### Task goal
The whole listing should be retyped word for word, apart from the pictures it holds.

** Opening Material shown block **

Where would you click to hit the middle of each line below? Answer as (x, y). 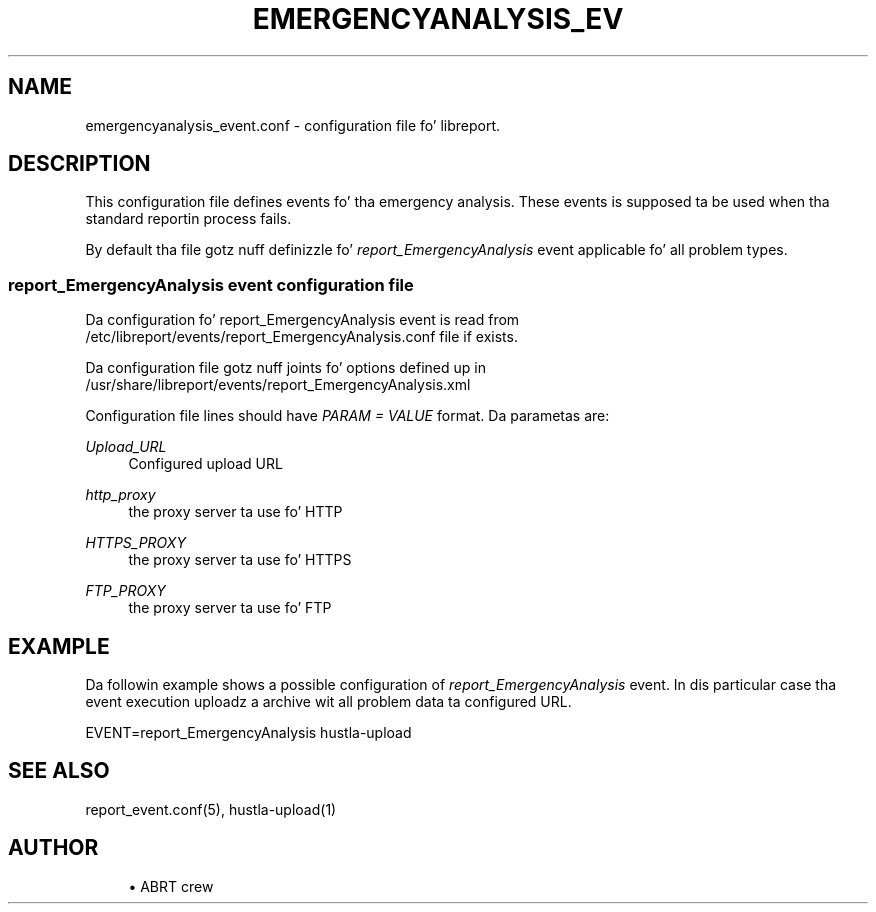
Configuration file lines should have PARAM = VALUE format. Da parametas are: (347, 416)
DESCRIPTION (79, 164)
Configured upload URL (205, 464)
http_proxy (120, 495)
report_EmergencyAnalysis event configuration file (211, 284)
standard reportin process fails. (188, 219)
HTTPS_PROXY (135, 543)
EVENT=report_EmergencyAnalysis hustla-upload (248, 733)
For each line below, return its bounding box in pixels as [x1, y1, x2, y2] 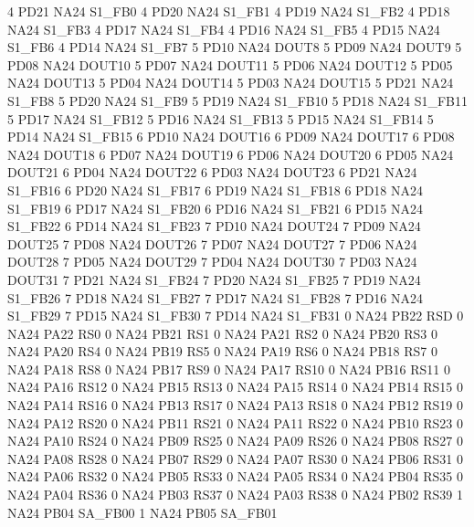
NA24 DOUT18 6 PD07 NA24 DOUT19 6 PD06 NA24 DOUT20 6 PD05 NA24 [7, 144, 454, 163]
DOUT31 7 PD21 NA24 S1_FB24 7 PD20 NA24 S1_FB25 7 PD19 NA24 [7, 269, 421, 289]
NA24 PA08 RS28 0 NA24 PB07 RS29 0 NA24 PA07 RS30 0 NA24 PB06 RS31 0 [7, 448, 463, 468]
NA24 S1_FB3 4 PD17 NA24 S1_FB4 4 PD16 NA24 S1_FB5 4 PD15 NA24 [7, 19, 440, 38]
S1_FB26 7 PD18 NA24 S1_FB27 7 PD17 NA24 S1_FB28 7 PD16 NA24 [7, 288, 423, 307]
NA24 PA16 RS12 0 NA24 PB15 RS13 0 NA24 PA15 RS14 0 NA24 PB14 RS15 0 [7, 377, 463, 396]
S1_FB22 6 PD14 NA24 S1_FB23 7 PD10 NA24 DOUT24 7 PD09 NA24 [7, 216, 421, 236]
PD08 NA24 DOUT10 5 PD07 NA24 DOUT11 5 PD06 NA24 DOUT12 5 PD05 [7, 55, 453, 74]
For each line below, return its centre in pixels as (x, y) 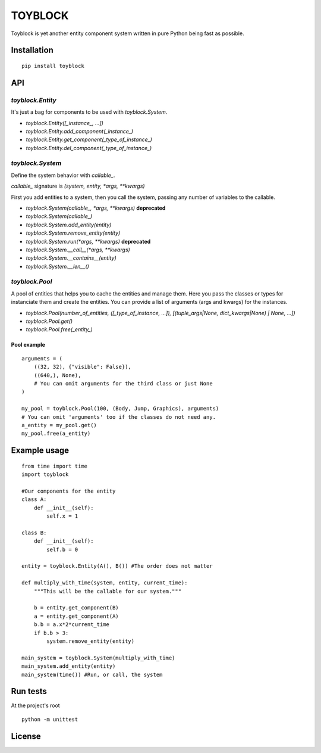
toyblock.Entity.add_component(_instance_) (80, 131)
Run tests (29, 691)
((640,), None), (57, 375)
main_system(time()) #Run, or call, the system (92, 674)
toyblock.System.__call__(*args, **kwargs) (78, 250)
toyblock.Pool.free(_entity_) (59, 329)
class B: (34, 533)
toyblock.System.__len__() (57, 266)
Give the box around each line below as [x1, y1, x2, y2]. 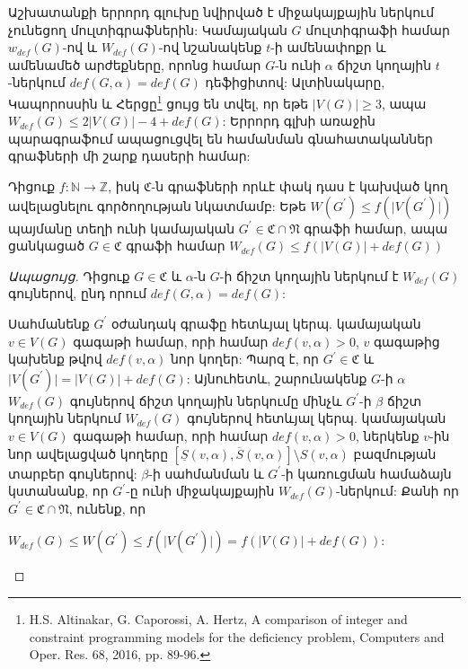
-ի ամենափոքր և [270, 38, 386, 57]
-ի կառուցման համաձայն [281, 463, 452, 482]
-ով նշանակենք [158, 38, 262, 57]
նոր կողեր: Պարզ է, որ [170, 349, 319, 368]
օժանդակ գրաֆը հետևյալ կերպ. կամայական [110, 313, 421, 332]
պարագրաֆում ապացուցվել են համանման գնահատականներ [8, 128, 433, 147]
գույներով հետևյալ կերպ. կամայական [187, 409, 446, 427]
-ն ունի [275, 55, 322, 74]
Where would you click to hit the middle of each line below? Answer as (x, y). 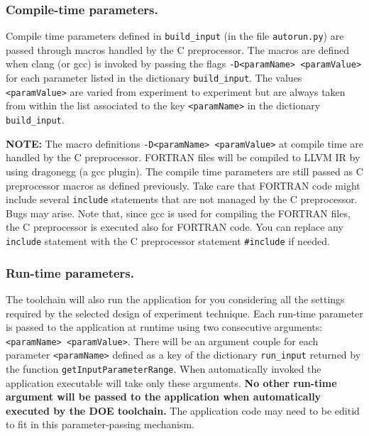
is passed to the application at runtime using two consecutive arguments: (164, 327)
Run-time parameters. (70, 272)
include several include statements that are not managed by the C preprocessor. (182, 199)
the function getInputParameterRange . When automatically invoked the (164, 369)
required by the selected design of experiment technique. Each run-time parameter (184, 313)
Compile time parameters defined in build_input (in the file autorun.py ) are (175, 36)
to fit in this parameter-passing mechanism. (100, 424)
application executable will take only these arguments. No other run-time (171, 382)
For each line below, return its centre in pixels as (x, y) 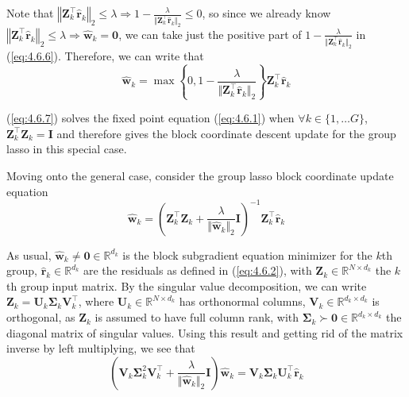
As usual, (29, 254)
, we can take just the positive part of (210, 34)
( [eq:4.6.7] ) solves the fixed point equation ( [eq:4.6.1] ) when (150, 118)
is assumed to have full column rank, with (197, 317)
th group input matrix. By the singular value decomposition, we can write (187, 285)
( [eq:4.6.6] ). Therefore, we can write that (105, 55)
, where (96, 301)
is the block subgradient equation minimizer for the (247, 254)
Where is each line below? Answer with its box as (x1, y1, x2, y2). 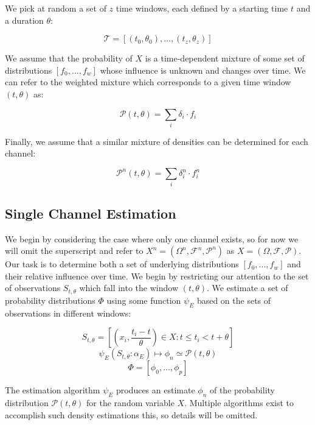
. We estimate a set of (207, 281, 288, 294)
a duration (5, 13, 44, 26)
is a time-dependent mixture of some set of (145, 52, 305, 65)
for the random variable (86, 396, 175, 409)
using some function (106, 293, 181, 306)
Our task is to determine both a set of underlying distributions (5, 258, 239, 270)
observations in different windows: (5, 306, 131, 319)
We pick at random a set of (5, 2, 106, 14)
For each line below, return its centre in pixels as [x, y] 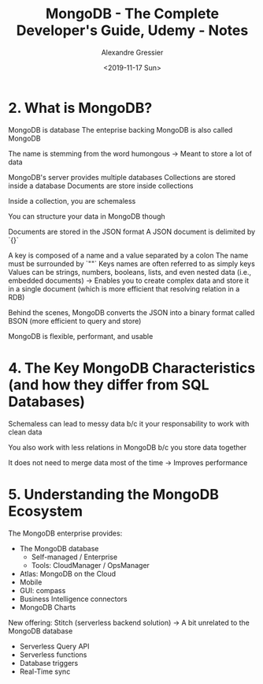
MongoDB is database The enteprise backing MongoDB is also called [120, 130]
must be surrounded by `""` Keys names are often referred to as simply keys [132, 263]
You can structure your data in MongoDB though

** Closing Material shown block **

### Solution below
Where would you click to hit the middle of each line below? Answer as (x, y). 
Configuration file lines should have PARAM = VALUE format. Da parametas are: (347, 416)
DESCRIPTION (79, 164)
Configured upload URL (205, 464)
http_proxy (120, 495)
report_EmergencyAnalysis event configuration file (211, 284)
standard reportin process fails. (188, 219)
HTTPS_PROXY (135, 543)
EVENT=report_EmergencyAnalysis hustla-upload (248, 733)
For each line below, return its bounding box in pixels as [x1, y1, x2, y2] 
NA24 DOUT18 6 PD07 NA24 DOUT19 6 PD06 NA24 DOUT20 6 PD05 NA24 [7, 144, 454, 163]
DOUT31 7 PD21 NA24 S1_FB24 7 PD20 NA24 S1_FB25 7 PD19 NA24 [7, 269, 421, 289]
NA24 PA08 RS28 0 NA24 PB07 RS29 0 NA24 PA07 RS30 0 NA24 PB06 RS31 0 [7, 448, 463, 468]
NA24 S1_FB3 4 PD17 NA24 S1_FB4 4 PD16 NA24 S1_FB5 4 PD15 NA24 [7, 19, 440, 38]
S1_FB26 7 PD18 NA24 S1_FB27 7 PD17 NA24 S1_FB28 7 PD16 NA24 [7, 288, 423, 307]
NA24 PA16 RS12 0 NA24 PB15 RS13 0 NA24 PA15 RS14 0 NA24 PB14 RS15 0 [7, 377, 463, 396]
S1_FB22 6 PD14 NA24 S1_FB23 7 PD10 NA24 DOUT24 7 PD09 NA24 [7, 216, 421, 236]
PD08 NA24 DOUT10 5 PD07 NA24 DOUT11 5 PD06 NA24 DOUT12 5 PD05 [7, 55, 453, 74]
For each line below, return its centre in pixels as (x, y) 
toyblock.Entity.add_component(_instance_) (80, 131)
Run tests (29, 691)
((640,), None), (57, 375)
main_system(time()) #Run, or call, the system (92, 674)
toyblock.System.__call__(*args, **kwargs) (78, 250)
toyblock.Pool.free(_entity_) (59, 329)
class B: (34, 533)
toyblock.System.__len__() (57, 266)
Give the box around each line below as [x1, y1, x2, y2]. 
-ի ամենափոքր և [270, 38, 386, 57]
-ի կառուցման համաձայն [281, 463, 452, 482]
-ով նշանակենք [158, 38, 262, 57]
նոր կողեր: Պարզ է, որ [170, 349, 319, 368]
օժանդակ գրաֆը հետևյալ կերպ. կամայական [110, 313, 421, 332]
պարագրաֆում ապացուցվել են համանման գնահատականներ [8, 128, 433, 147]
գույներով հետևյալ կերպ. կամայական [187, 409, 446, 427]
-ն ունի [275, 55, 322, 74]
Where would you click to hit the middle of each line below? Answer as (x, y). 
is passed to the application at runtime using two consecutive arguments: (164, 327)
Run-time parameters. (70, 272)
include several include statements that are not managed by the C preprocessor. (182, 199)
the function getInputParameterRange . When automatically invoked the (164, 369)
required by the selected design of experiment technique. Each run-time parameter (184, 313)
Compile time parameters defined in build_input (in the file autorun.py ) are (175, 36)
to fit in this parameter-passing mechanism. (100, 424)
application executable will take only these arguments. No other run-time (171, 382)
For each line below, return its centre in pixels as (x, y) 
As usual, (29, 254)
, we can take just the positive part of (210, 34)
( [eq:4.6.7] ) solves the fixed point equation ( [eq:4.6.1] ) when (150, 118)
is assumed to have full column rank, with (197, 317)
th group input matrix. By the singular value decomposition, we can write (187, 285)
( [eq:4.6.6] ). Therefore, we can write that (105, 55)
, where (96, 301)
is the block subgradient equation minimizer for the (247, 254)
Where is each line below? Answer with its box as (x1, y1, x2, y2). 
. We estimate a set of (207, 281, 288, 294)
a duration (5, 13, 44, 26)
is a time-dependent mixture of some set of (145, 52, 305, 65)
for the random variable (86, 396, 175, 409)
using some function (106, 293, 181, 306)
Our task is to determine both a set of underlying distributions (5, 258, 239, 270)
observations in different windows: (5, 306, 131, 319)
We pick at random a set of (5, 2, 106, 14)
For each line below, return its centre in pixels as [x, y] 
MongoDB is database The enteprise backing MongoDB is also called [120, 130]
must be surrounded by `""` Keys names are often referred to as simply keys [132, 263]
You can structure your data in MongoDB though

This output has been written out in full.